DS-6030 Homework Module 5

Author

Note

In module 5, we learned about tuning hyperparameters of models. In this homework, we are using L1/L2 penalties and dimensionality reduction using PCA and PLS to control the flexibility of our models and reduce the risk of overfitting. We will apply these techniques to build classification and regression models. Both assignments 1 and 2 use datasets from previous assignments. You can reuse the preprocessing steps from these assignments.

You can download the Quarto Markdown file and use it to answer the following questions.

If not otherwise stated, use Tidyverse and Tidymodels for the assignments.

As you will find out, the knitting times for the assignment will get longer as you add more code. To speed up the knitting process, use caching and parallel processing. You can find more information about caching and parallel processing in the online material.

WarningLLM use

You may use LLMs (ChatGPT, Claude, Copilot, etc.) on this assignment. If you do, you must:

  1. Disclose which LLM you used and roughly what for (concept clarification, code generation, prose review).
  2. Include the prompts for any output you used substantially. Paste them into a “LLM use” appendix at the end of your submission.
  3. Verify the output — LLMs frequently make small but plausible-sounding errors (wrong variable names, made-up tidymodels functions, wrong claims about dataset properties). Check anything you keep against the course material or the actual data.

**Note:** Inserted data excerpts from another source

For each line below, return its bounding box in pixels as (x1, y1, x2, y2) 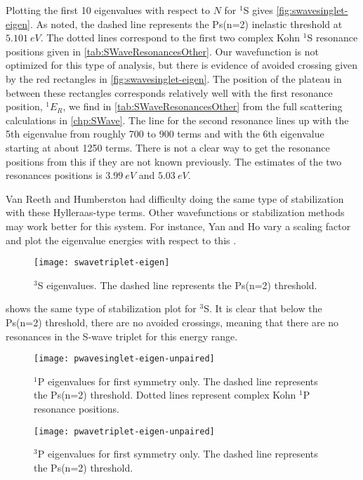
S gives (243, 3, 273, 17)
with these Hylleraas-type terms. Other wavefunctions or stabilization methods (6, 205, 345, 220)
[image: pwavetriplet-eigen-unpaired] (34, 426, 215, 436)
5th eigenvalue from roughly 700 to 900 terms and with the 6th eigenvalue (6, 126, 324, 141)
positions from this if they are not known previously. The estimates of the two (6, 154, 342, 168)
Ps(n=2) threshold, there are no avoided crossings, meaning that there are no (6, 314, 339, 329)
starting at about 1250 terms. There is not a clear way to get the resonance (6, 140, 330, 154)
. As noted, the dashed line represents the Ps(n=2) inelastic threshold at (30, 16, 343, 31)
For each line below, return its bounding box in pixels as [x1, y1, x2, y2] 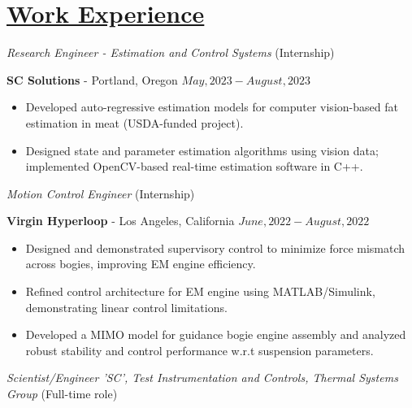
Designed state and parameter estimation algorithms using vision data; [25, 141, 379, 158]
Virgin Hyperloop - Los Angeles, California [7, 212, 235, 229]
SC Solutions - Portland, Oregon [7, 71, 178, 88]
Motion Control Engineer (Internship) [7, 184, 195, 202]
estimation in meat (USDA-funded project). [25, 114, 244, 131]
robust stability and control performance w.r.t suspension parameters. [25, 341, 374, 358]
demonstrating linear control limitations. [25, 298, 228, 315]
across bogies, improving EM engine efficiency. [25, 255, 256, 272]
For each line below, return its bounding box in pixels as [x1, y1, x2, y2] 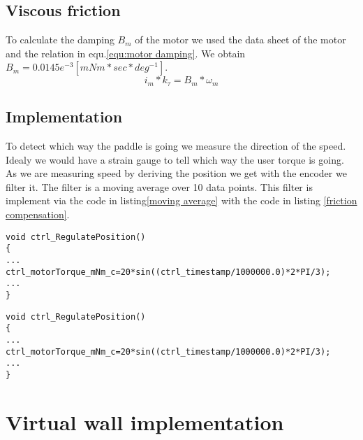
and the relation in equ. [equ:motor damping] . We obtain [6, 45, 246, 60]
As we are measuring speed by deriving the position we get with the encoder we [6, 166, 347, 180]
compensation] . [6, 207, 70, 222]
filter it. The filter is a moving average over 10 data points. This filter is [6, 179, 313, 194]
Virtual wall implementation [6, 407, 284, 436]
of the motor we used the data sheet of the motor [135, 32, 346, 47]
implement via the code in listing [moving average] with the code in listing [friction [6, 193, 357, 208]
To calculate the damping [6, 32, 114, 47]
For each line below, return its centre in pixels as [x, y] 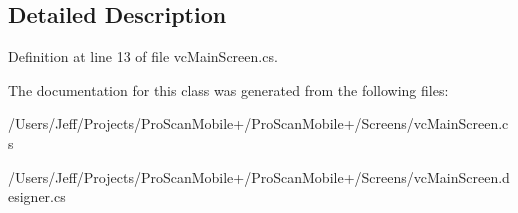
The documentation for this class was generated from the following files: [228, 89]
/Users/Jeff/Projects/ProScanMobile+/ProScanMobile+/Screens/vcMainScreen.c [258, 123]
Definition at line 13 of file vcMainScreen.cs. [143, 56]
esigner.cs [37, 196]
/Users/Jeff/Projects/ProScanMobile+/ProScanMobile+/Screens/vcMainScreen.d [259, 176]
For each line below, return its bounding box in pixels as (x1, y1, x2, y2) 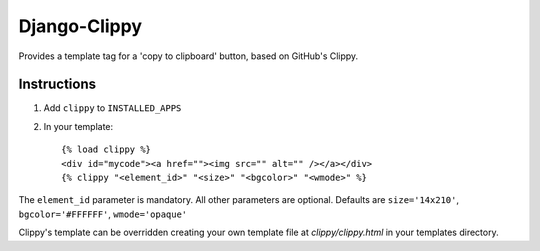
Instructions (18, 76, 97, 93)
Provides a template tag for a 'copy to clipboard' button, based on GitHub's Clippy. (18, 50, 359, 62)
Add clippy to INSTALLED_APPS (43, 102, 182, 114)
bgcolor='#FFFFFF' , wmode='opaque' (18, 208, 188, 220)
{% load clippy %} (61, 144, 152, 155)
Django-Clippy (18, 15, 142, 37)
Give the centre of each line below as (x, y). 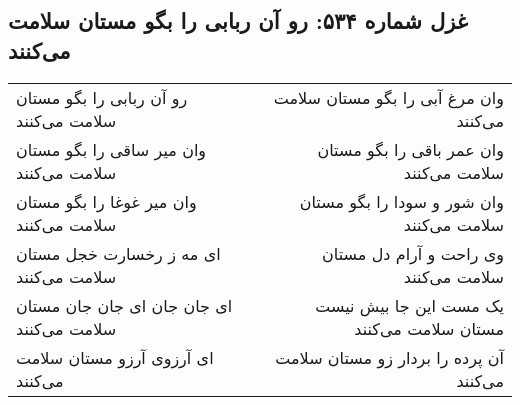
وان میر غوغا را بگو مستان (106, 201)
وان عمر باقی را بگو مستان (410, 149)
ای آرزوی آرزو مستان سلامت (115, 357)
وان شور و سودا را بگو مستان (401, 201)
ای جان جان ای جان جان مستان (124, 305)
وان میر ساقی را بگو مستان (111, 149)
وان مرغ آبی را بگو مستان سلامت (388, 97)
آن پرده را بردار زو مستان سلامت (389, 357)
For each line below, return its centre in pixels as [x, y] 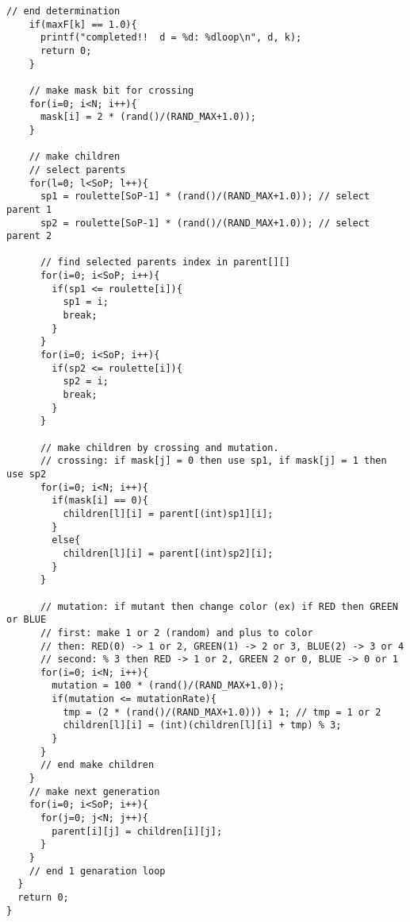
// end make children [97, 765]
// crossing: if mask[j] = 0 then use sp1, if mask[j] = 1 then [213, 461]
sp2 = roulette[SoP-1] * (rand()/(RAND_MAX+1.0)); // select [205, 223]
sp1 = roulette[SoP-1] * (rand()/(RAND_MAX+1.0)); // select [205, 197]
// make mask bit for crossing [111, 90]
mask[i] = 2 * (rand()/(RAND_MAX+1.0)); [148, 117]
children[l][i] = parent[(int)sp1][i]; [168, 513]
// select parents [77, 170]

The grader will spot-check disclosure. Undisclosed LLM use is treated as a citation failure.

1. Regularization concepts (2 points)

(1.1) Why is step_normalize typically applied before L1/L2 regularization? What goes wrong if you regularize without standardizing predictors first? (1 point - discussion)

NoteLLM assignment

(1.2) Now consider when standardization is not appropriate. Ask an LLM: “When should I not apply step_normalize before fitting a model?”

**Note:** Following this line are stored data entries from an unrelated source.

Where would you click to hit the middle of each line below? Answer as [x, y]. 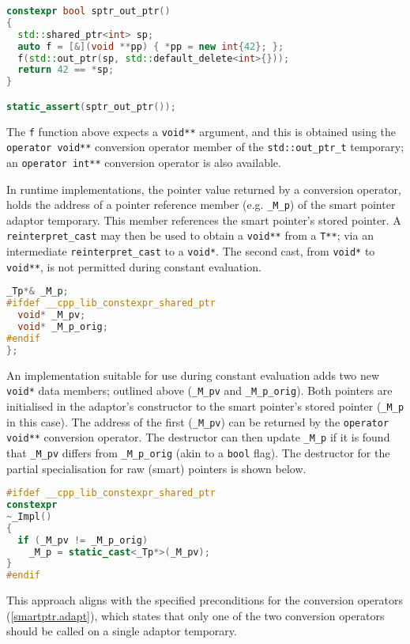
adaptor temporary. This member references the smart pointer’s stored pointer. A [204, 220]
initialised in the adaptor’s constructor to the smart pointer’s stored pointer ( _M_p [205, 405]
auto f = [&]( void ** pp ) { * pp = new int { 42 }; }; [151, 46]
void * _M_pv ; [52, 315]
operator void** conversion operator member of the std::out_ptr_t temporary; [205, 147]
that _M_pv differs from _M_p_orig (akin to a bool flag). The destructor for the [198, 452]
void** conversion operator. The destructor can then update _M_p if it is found [198, 437]
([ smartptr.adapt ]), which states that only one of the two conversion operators [196, 615]
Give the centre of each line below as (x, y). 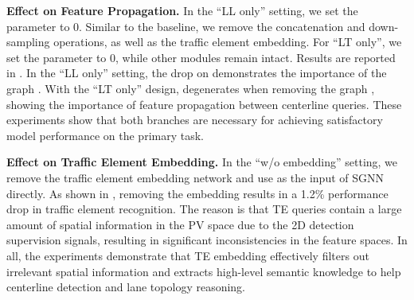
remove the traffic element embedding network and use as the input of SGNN (195, 177)
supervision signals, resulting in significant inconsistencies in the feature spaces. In (207, 240)
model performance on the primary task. (105, 135)
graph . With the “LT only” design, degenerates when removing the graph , (191, 88)
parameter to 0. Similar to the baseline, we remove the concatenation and (186, 26)
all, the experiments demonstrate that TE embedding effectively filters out (188, 255)
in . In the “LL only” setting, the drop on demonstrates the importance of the (197, 73)
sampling (28, 42)
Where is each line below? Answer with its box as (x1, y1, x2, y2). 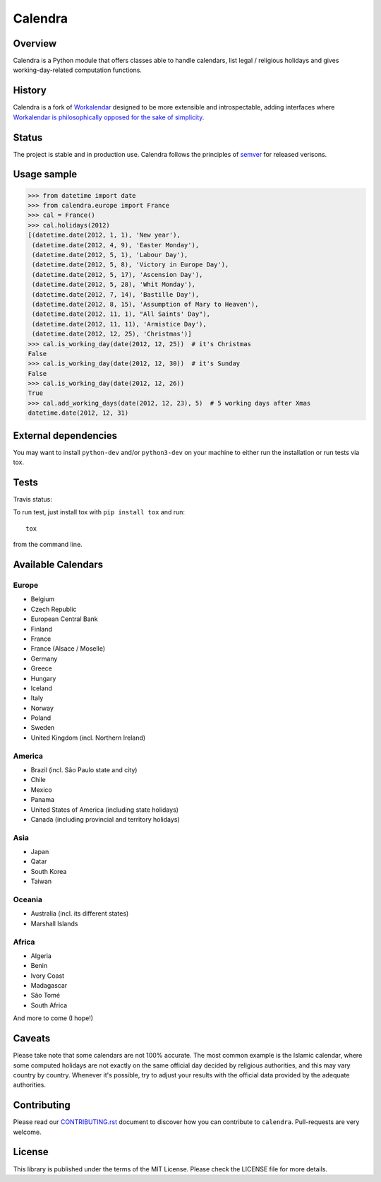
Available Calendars (13, 559, 104, 571)
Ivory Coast (30, 971, 65, 980)
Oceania (13, 894, 42, 904)
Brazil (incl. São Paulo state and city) (30, 765, 138, 774)
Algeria (30, 951, 52, 960)
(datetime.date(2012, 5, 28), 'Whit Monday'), (32, 280, 195, 289)
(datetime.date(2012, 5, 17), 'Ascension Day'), (32, 271, 203, 278)
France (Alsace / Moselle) (30, 644, 106, 653)

Evaluate the LLM’s answer:

  • Does it identify specific cases where normalization is unnecessary or harmful (e.g., tree-based models that are scale-invariant, dummy / indicator predictors after step_dummy, sparse features where centering destroys sparsity)?
  • Or does it give vague advice without concrete examples?

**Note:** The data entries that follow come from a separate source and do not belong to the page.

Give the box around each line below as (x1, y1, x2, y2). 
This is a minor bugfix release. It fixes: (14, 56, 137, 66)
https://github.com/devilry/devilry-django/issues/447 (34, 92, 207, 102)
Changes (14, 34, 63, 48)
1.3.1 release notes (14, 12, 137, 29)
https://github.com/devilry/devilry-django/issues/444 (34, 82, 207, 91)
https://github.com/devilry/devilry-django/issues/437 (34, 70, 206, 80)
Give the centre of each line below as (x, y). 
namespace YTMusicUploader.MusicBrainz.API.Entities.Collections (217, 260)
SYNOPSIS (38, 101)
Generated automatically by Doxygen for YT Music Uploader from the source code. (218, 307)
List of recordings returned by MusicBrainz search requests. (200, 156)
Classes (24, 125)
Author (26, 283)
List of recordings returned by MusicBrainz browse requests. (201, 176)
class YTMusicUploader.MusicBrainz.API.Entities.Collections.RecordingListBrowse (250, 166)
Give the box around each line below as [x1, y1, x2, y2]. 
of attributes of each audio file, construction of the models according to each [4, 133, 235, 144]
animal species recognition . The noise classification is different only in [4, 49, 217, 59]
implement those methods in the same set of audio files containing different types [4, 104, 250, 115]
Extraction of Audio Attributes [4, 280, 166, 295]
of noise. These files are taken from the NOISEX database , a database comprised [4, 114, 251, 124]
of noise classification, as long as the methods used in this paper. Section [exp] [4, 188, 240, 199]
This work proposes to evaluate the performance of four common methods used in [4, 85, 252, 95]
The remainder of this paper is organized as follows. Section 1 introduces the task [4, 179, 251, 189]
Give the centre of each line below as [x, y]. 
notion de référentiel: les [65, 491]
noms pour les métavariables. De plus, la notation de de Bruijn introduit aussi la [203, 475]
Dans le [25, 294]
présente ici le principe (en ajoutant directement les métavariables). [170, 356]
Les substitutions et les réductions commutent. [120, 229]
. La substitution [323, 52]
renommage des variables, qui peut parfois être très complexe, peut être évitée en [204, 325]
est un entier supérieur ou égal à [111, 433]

Add at least one example to its list in your own words, with a short justification.

(1 point - discussion)

2. Build elasticnet model for predicting airfare prices (L1/L2 regularization)

The Airfares.csv.gz dataset was already used in problem 1 of module 2. In that assignment, we built a model to predict the price of an airline ticket FARE using a linear regression model. In this assignment, we will build a model to predict the price of an airline ticket FARE using a linear regression model with both L1 and L2 regularization (tuning parameters mixture and penalty).

Load the Airfares.csv.gz data.

(2.1) Load and preprocess the data. Reuse the preprocessing steps you developed in module 2. (1 point - coding)

(2.2) Split the data into a training (75%) and test set (25%). Prepare the resamples for 10-fold cross-validation using the training set. (1 point - coding)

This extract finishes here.